* The data *
────────
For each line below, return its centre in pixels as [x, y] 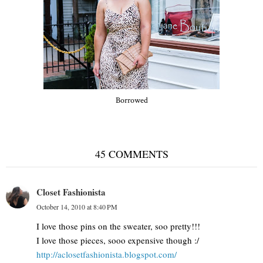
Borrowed [131, 101]
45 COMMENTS [131, 154]
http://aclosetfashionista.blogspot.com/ [107, 254]
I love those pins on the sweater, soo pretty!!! [118, 226]
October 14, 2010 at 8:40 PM [77, 207]
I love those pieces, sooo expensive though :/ [118, 240]
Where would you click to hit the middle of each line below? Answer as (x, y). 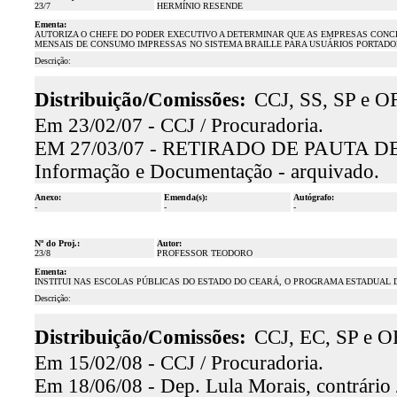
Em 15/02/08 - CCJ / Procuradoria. (179, 363)
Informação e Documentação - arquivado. (206, 171)
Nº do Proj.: (57, 243)
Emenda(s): (185, 197)
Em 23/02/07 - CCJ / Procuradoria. (179, 125)
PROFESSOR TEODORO (204, 253)
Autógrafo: (313, 197)
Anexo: (47, 197)
────────
* Work order *
Return the data above in its exact wording, with none of the pictures.

* Answer space *
For each line below, return its centre in pixels as [x, y] 
Borrowed [131, 101]
45 COMMENTS [131, 154]
http://aclosetfashionista.blogspot.com/ [107, 254]
I love those pins on the sweater, soo pretty!!! [118, 226]
October 14, 2010 at 8:40 PM [77, 207]
I love those pieces, sooo expensive though :/ [118, 240]
Where would you click to hit the middle of each line below? Answer as (x, y). 
Em 15/02/08 - CCJ / Procuradoria. (179, 363)
Informação e Documentação - arquivado. (206, 171)
Nº do Proj.: (57, 243)
Emenda(s): (185, 197)
Em 23/02/07 - CCJ / Procuradoria. (179, 125)
PROFESSOR TEODORO (204, 253)
Autógrafo: (313, 197)
Anexo: (47, 197)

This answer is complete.